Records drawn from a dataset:
********

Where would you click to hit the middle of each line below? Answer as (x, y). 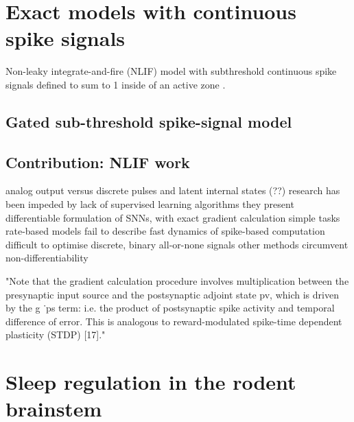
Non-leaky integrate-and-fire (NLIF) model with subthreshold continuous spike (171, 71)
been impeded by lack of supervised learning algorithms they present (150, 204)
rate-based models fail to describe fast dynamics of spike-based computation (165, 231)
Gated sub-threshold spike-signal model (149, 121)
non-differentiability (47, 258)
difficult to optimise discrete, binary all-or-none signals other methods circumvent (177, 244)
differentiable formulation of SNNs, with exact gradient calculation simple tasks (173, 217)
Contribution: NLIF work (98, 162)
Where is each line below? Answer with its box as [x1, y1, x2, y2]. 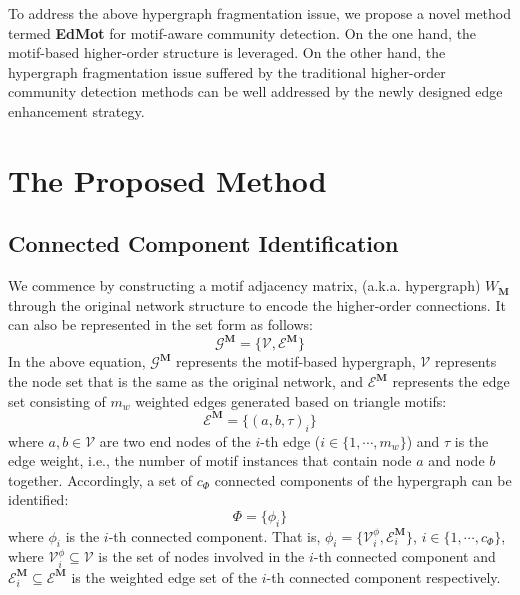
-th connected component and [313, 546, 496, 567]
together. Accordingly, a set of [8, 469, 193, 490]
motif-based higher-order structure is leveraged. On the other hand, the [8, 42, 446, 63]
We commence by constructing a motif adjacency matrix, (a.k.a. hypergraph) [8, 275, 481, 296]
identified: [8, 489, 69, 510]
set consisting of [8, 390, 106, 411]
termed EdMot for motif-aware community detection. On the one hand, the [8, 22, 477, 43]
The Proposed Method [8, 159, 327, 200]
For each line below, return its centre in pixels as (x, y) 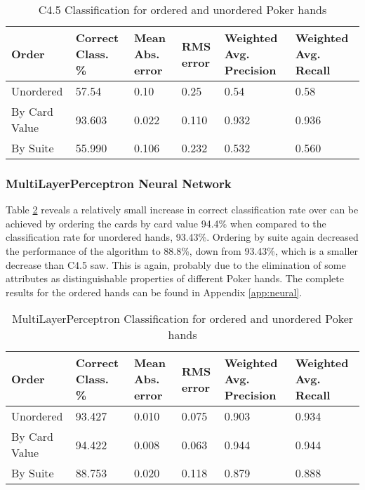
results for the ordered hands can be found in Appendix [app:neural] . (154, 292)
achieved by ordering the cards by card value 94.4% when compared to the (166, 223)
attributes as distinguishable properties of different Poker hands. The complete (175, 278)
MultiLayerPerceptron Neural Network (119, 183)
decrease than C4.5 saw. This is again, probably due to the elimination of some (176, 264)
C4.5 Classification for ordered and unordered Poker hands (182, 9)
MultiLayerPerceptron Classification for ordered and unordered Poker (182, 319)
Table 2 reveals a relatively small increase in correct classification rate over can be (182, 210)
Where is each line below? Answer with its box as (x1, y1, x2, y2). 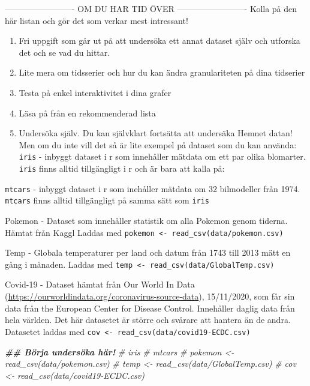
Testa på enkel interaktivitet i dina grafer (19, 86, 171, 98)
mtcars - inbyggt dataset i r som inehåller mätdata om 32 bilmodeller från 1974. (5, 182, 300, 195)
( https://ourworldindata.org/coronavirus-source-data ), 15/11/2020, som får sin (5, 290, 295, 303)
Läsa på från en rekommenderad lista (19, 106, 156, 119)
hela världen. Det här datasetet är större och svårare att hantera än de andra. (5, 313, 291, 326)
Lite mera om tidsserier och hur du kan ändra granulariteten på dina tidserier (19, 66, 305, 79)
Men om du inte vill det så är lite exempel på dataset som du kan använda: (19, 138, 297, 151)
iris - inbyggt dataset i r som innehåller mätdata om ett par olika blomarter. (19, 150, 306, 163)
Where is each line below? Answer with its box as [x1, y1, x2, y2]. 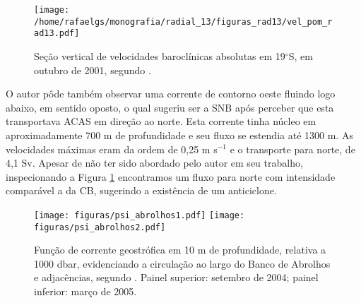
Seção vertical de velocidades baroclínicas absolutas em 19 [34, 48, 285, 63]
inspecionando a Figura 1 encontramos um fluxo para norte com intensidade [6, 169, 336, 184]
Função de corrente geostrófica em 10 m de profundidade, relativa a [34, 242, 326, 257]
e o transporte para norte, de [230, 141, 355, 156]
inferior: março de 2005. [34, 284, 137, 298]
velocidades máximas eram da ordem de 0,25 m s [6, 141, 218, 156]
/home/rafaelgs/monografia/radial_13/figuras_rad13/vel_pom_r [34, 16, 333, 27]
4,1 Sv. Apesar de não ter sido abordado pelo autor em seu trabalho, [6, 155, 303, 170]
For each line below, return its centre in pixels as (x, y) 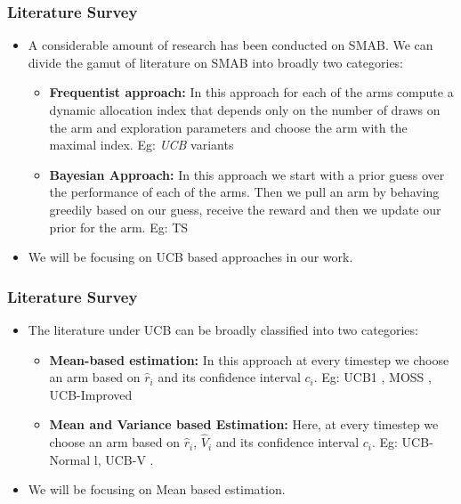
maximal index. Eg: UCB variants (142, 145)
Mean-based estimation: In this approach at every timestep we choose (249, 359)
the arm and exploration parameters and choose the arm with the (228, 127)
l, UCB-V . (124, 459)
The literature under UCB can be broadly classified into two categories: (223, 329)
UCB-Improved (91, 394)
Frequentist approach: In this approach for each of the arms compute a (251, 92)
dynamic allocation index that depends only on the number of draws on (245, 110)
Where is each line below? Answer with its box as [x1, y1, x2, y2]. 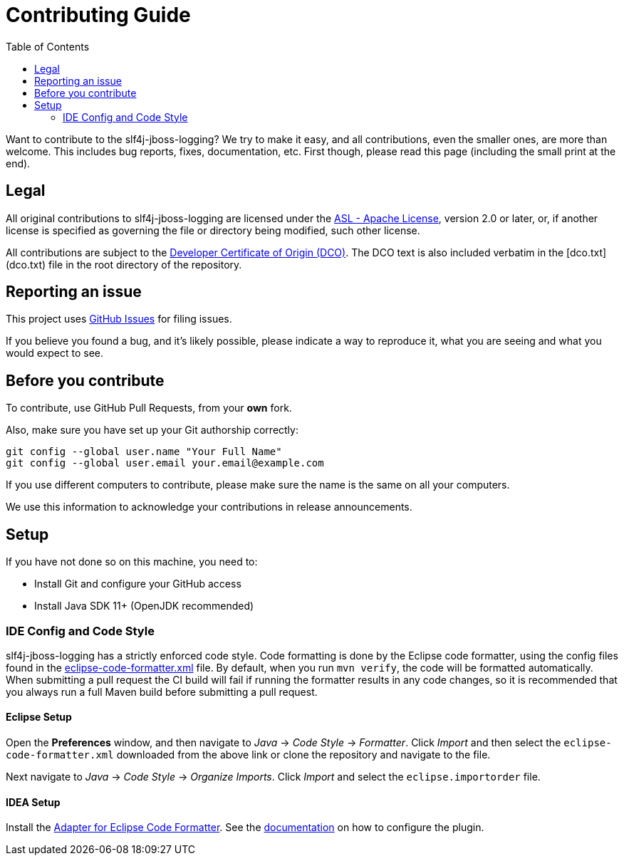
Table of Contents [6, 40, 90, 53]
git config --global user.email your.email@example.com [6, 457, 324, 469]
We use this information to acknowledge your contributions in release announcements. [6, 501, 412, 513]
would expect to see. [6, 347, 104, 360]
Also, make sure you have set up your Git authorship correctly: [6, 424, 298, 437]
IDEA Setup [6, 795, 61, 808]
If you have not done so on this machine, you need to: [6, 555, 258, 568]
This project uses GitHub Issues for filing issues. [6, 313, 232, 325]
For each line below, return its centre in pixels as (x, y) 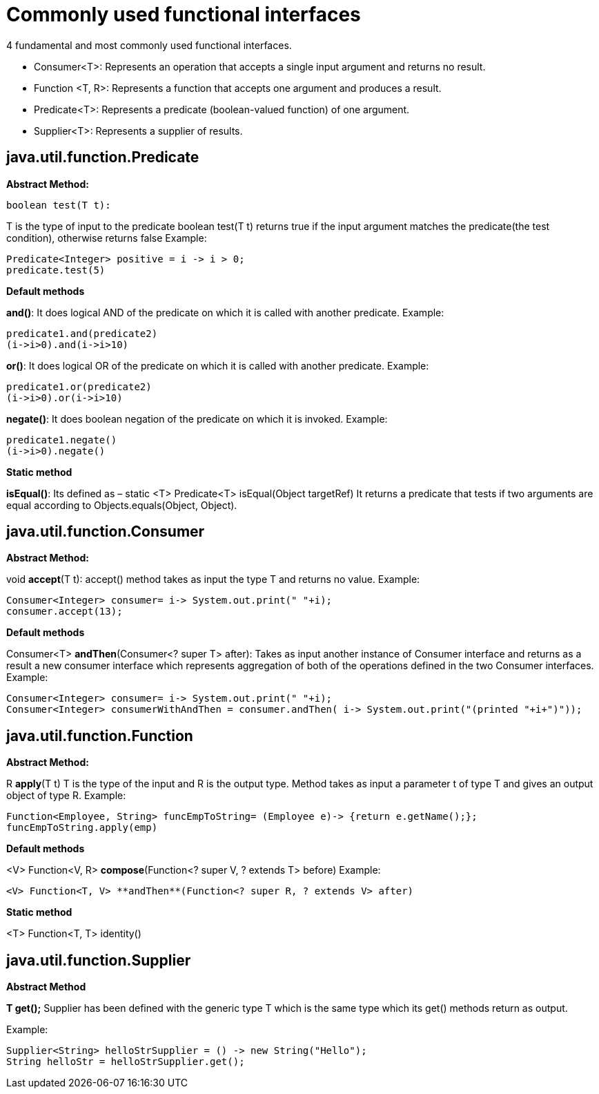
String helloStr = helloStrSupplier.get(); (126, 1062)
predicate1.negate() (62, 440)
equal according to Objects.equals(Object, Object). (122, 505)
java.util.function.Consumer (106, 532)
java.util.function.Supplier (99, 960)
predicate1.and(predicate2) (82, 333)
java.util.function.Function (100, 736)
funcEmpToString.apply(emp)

********

Give back every entry verbatim. No pictures belong in the copy.

# [SOLUTION BELOW]
Where would you click to hit the middle of each line below? Answer as (x, y). 
Non-leaky integrate-and-fire (NLIF) model with subthreshold continuous spike (171, 71)
been impeded by lack of supervised learning algorithms they present (150, 204)
rate-based models fail to describe fast dynamics of spike-based computation (165, 231)
Gated sub-threshold spike-signal model (149, 121)
non-differentiability (47, 258)
difficult to optimise discrete, binary all-or-none signals other methods circumvent (177, 244)
differentiable formulation of SNNs, with exact gradient calculation simple tasks (173, 217)
Contribution: NLIF work (98, 162)
Where is each line below? Answer with its box as [x1, y1, x2, y2]. 
-th connected component and [313, 546, 496, 567]
together. Accordingly, a set of [8, 469, 193, 490]
motif-based higher-order structure is leveraged. On the other hand, the [8, 42, 446, 63]
We commence by constructing a motif adjacency matrix, (a.k.a. hypergraph) [8, 275, 481, 296]
identified: [8, 489, 69, 510]
set consisting of [8, 390, 106, 411]
termed EdMot for motif-aware community detection. On the one hand, the [8, 22, 477, 43]
The Proposed Method [8, 159, 327, 200]
For each line below, return its centre in pixels as (x, y) 
results for the ordered hands can be found in Appendix [app:neural] . (154, 292)
achieved by ordering the cards by card value 94.4% when compared to the (166, 223)
attributes as distinguishable properties of different Poker hands. The complete (175, 278)
MultiLayerPerceptron Neural Network (119, 183)
decrease than C4.5 saw. This is again, probably due to the elimination of some (176, 264)
C4.5 Classification for ordered and unordered Poker hands (182, 9)
MultiLayerPerceptron Classification for ordered and unordered Poker (182, 319)
Table 2 reveals a relatively small increase in correct classification rate over can be (182, 210)
Where is each line below? Answer with its box as (x1, y1, x2, y2). 
Testa på enkel interaktivitet i dina grafer (19, 86, 171, 98)
mtcars - inbyggt dataset i r som inehåller mätdata om 32 bilmodeller från 1974. (5, 182, 300, 195)
( https://ourworldindata.org/coronavirus-source-data ), 15/11/2020, som får sin (5, 290, 295, 303)
Läsa på från en rekommenderad lista (19, 106, 156, 119)
hela världen. Det här datasetet är större och svårare att hantera än de andra. (5, 313, 291, 326)
Lite mera om tidsserier och hur du kan ändra granulariteten på dina tidserier (19, 66, 305, 79)
Men om du inte vill det så är lite exempel på dataset som du kan använda: (19, 138, 297, 151)
iris - inbyggt dataset i r som innehåller mätdata om ett par olika blomarter. (19, 150, 306, 163)
Where is each line below? Answer with its box as [x1, y1, x2, y2]. 
Seção vertical de velocidades baroclínicas absolutas em 19 [34, 48, 285, 63]
inspecionando a Figura 1 encontramos um fluxo para norte com intensidade [6, 169, 336, 184]
Função de corrente geostrófica em 10 m de profundidade, relativa a [34, 242, 326, 257]
e o transporte para norte, de [230, 141, 355, 156]
inferior: março de 2005. [34, 284, 137, 298]
velocidades máximas eram da ordem de 0,25 m s [6, 141, 218, 156]
/home/rafaelgs/monografia/radial_13/figuras_rad13/vel_pom_r [34, 16, 333, 27]
4,1 Sv. Apesar de não ter sido abordado pelo autor em seu trabalho, [6, 155, 303, 170]
For each line below, return its centre in pixels as (x, y) 
maximal index. Eg: UCB variants (142, 145)
Mean-based estimation: In this approach at every timestep we choose (249, 359)
the arm and exploration parameters and choose the arm with the (228, 127)
l, UCB-V . (124, 459)
The literature under UCB can be broadly classified into two categories: (223, 329)
UCB-Improved (91, 394)
Frequentist approach: In this approach for each of the arms compute a (251, 92)
dynamic allocation index that depends only on the number of draws on (245, 110)
Where is each line below? Answer with its box as [x1, y1, x2, y2]. 
Table of Contents [6, 40, 90, 53]
git config --global user.email your.email@example.com [6, 457, 324, 469]
We use this information to acknowledge your contributions in release announcements. [6, 501, 412, 513]
would expect to see. [6, 347, 104, 360]
Also, make sure you have set up your Git authorship correctly: [6, 424, 298, 437]
IDEA Setup [6, 795, 61, 808]
If you have not done so on this machine, you need to: [6, 555, 258, 568]
This project uses GitHub Issues for filing issues. [6, 313, 232, 325]
For each line below, return its centre in pixels as (x, y) 
String helloStr = helloStrSupplier.get(); (126, 1062)
predicate1.negate() (62, 440)
equal according to Objects.equals(Object, Object). (122, 505)
java.util.function.Consumer (106, 532)
java.util.function.Supplier (99, 960)
predicate1.and(predicate2) (82, 333)
java.util.function.Function (100, 736)
funcEmpToString.apply(emp)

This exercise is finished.